To better understand flagellar reduction and loss across Holomycota, we analysed 61 flagellum-specific proteins on a well-distributed representation of 43 flagellated and non-flagellated species. Sanchytrids lacked several functional and maintenance flagellar components (Fig. 4a), namely axonemal dyneins, single- and double-headed inner arm dyneins, all intraflagellar transport proteins (IFT) of the group IFT-A and several of the group IFT-B. Sanchytrid kinetosomes have also lost several components of the centriolar structure and tubulins, including Centrin2, which is involved in basal body anchoring86, and Delta and Epsilon tubulins, which are essential for centriolar microtubule assembly and anchoring87. These losses (Fig. 4b) explain why sanchytrids lack motile flagella. Cluster analyses based on the presence/absence of flagellar components (Supplementary Fig. 11) showed sanchytrids at an intermediate position between flagellated and non-flagellated lineages. Therefore, sanchytrids are engaged in an unfinished process of flagellum loss, thereby providing an interesting model to study intermediate steps of this reductive process.

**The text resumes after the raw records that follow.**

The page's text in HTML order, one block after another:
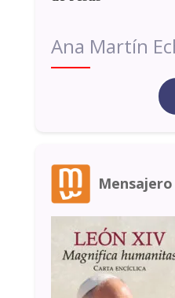
Ana Martín
Mensajero
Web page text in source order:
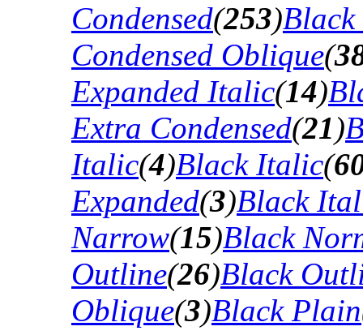
Condensed(253)Black
Condensed Oblique(
Expanded Italic(14)
Extra Condensed(21)
Italic(4)Black Italic(
Expanded(3)Black
Narrow(15)Black
Outline(26)Black
Oblique(3)Black Plain
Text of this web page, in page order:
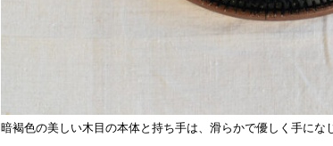
暗褐色の美しい木目の本体と持ち手は、滑らかで優しく手にな
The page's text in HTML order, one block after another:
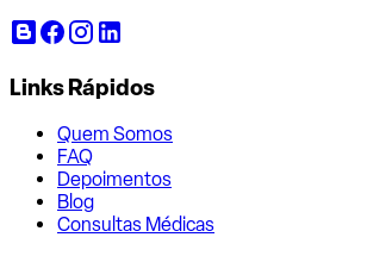
Links Rápidos
Quem Somos
FAQ
Depoimentos
Blog
Consultas Médicas
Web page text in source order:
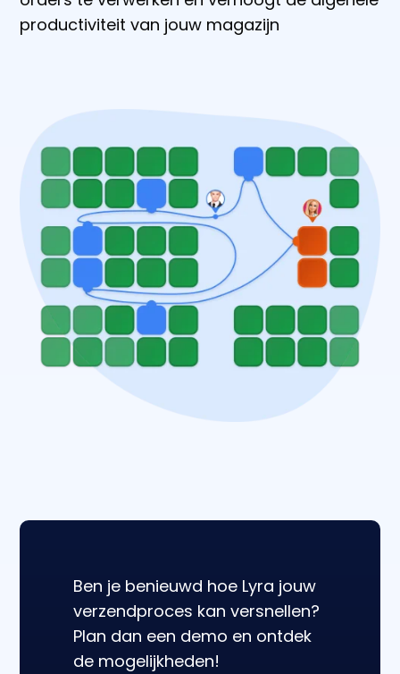
productiviteit van jouw magazijn
Ben je benieuwd hoe Lyra jouw
verzendproces kan versnellen?
Plan dan een demo en ontdek
de mogelijkheden!
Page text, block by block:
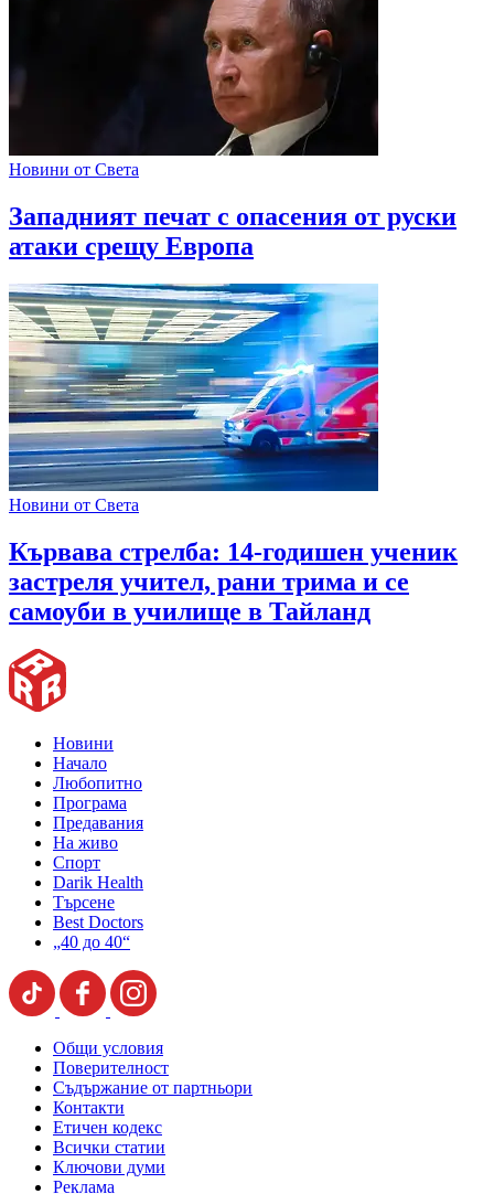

Fig. 4: Comparison of flagellar protein distribution and structure in sanchytrids and other Holomycota.
figure 4

a Presence/absence heatmap of 61 flagellum-specific proteins in 43 eukaryotic flagellated (purple; red: Sanchytriomycota) and non-flagellated (pink) lineages. The right column lists microtubular genes and flagellum-specific genes (orange). b Illustration depicting the main structural elements present in a typical eukaryotic flagellum (left) and a reduced sanchytrid flagellum (right). Gene presence is depicted in blue and absence in white. c Representation of the evolutionary relationships of holomycotan lineages and their patterns of presence/absence of key molecular components of the flagellar apparatus (full or half circles). Red crosses on branches indicate independent flagellum losses.

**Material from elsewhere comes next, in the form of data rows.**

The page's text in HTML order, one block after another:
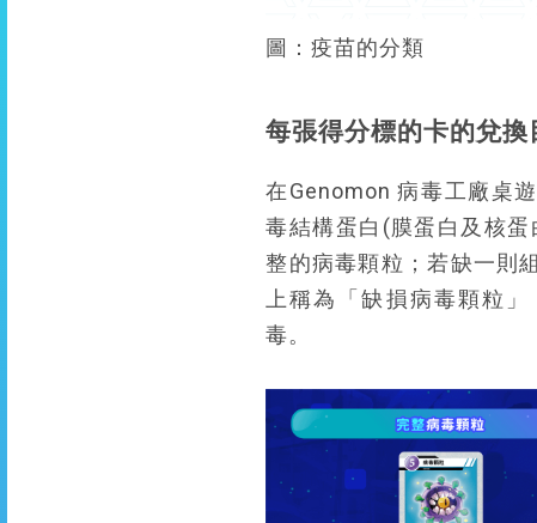
圖：疫苗的分類
每張得分標的卡的兌換
在Genomon 病毒工廠桌
毒結構蛋白(膜蛋白及核
整的病毒顆粒；若缺一則
上稱為「缺損病毒顆粒
毒。
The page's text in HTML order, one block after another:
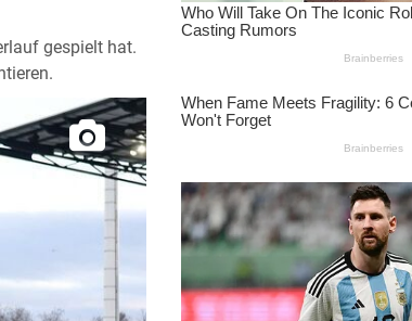
gespielt hat.
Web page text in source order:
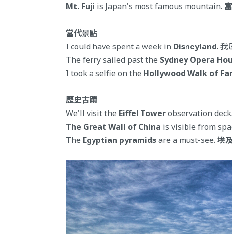
Mt. Fuji is Japan's most famous mountain.
當代景點
I could have spent a week in Disneyland. 我
The ferry sailed past the Sydney Opera
I took a selfie on the Hollywood Walk of
歷史古蹟
We'll visit the Eiffel Towerobservation
The Great Wall of China is visible from
The Egyptian pyramidsare a must-see. 埃
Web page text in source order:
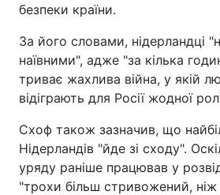
безпеки країни.
За його словами, нідерландці
наївними", адже "за кілька
триває жахлива війна, у якій
відіграють для Росії жодної
Схоф також зазначив, що
Нідерландів "йде зі сходу".
уряду раніше працював у
"трохи більш стривожений, ніж
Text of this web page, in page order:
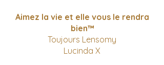
Aimez la vie et elle vous le rendra
bien™
Toujours Lensomy
Lucinda X
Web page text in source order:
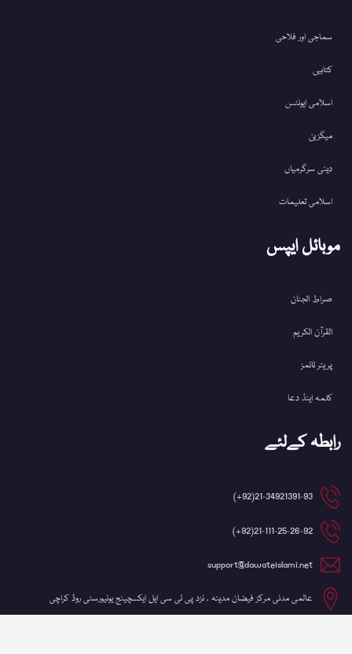
سماجی اور فلاحی
کتابیں
اسلامی ایونٹس
میگزین
دینی سرگرمیاں
اسلامی تعلیمات
موبائل ایپس
صراط الجنان
القرآن الکریم
پریئر ٹائمز
کلمہ اینڈ دعا
رابطہ کےلئے
21-34921391-93(92+)
21-111-25-26-92(92+)
support@dawateislami.net
عالمی مدنی مرکز فیضان مدینہ ، نزد پی ٹی سی ایل ایکسچینج یونیورسٹی روڈ کراچی
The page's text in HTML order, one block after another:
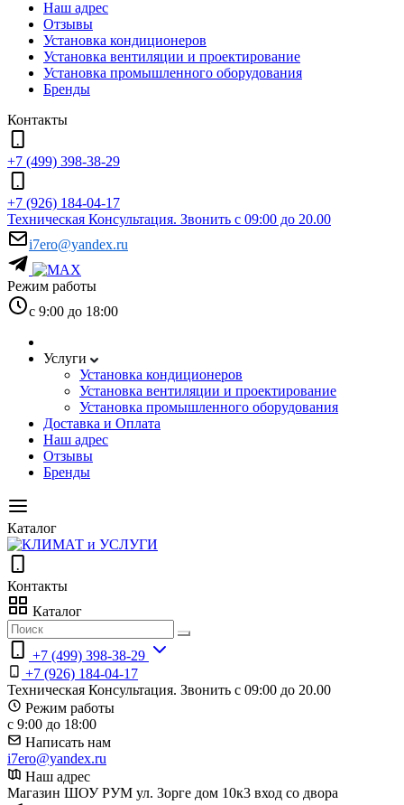
Наш адрес
Отзывы
Установка кондиционеров
Установка вентиляции и проектирование
Установка промышленного оборудования
Бренды
Контакты
+7 (499) 398-38-29
+7 (926) 184-04-17
Техническая Консультация. Звонить с 09:00 до 20.00
i7ero@yandex.ru
Режим работы
с 9:00 до 18:00
Услуги
Установка кондиционеров
Установка вентиляции и проектирование
Установка промышленного оборудования
Доставка и Оплата
Наш адрес
Отзывы
Бренды
Каталог
Контакты
Каталог
+7 (499) 398-38-29
+7 (926) 184-04-17
Техническая Консультация. Звонить с 09:00 до 20.00
Режим работы
с 9:00 до 18:00
Написать нам
i7ero@yandex.ru
Наш адрес
Магазин ШОУ РУМ ул. Зорге дом 10к3 вход со двора

In addition to sanchytrid reduction, between four and six independent flagellar losses have been inferred in Holomycota32. Our new, more robust phylogenetic framework (Fig. 2) allowed us to infer three large independent flagellum losses, plus the ongoing one in sanchytrids (Fig. 4c). These losses occurred at the base of high-rank taxa: nucleariids, Microsporidia and the Zoopagomycota + Mucoromycota + Dikarya clade. A possible fourth loss event occurred in Hyaloraphidium curvatum, an atypical non-flagellated fungus originally classified as a colourless green alga14 and later reclassified within the Monoblepharidomycota26,88. Further analysis will be needed to confirm the loss of flagellar components in this species. In addition, a putative fifth independent loss might have occurred in the Nephridiophagida, a clade of fungal parasites of insects and myriapods89,90 without clear affinity with established fungal clades90. Recently, a possible relationship to chytrids has been suggested91, although genomic or transcriptomic data to clarify their phylogenetic position are still missing.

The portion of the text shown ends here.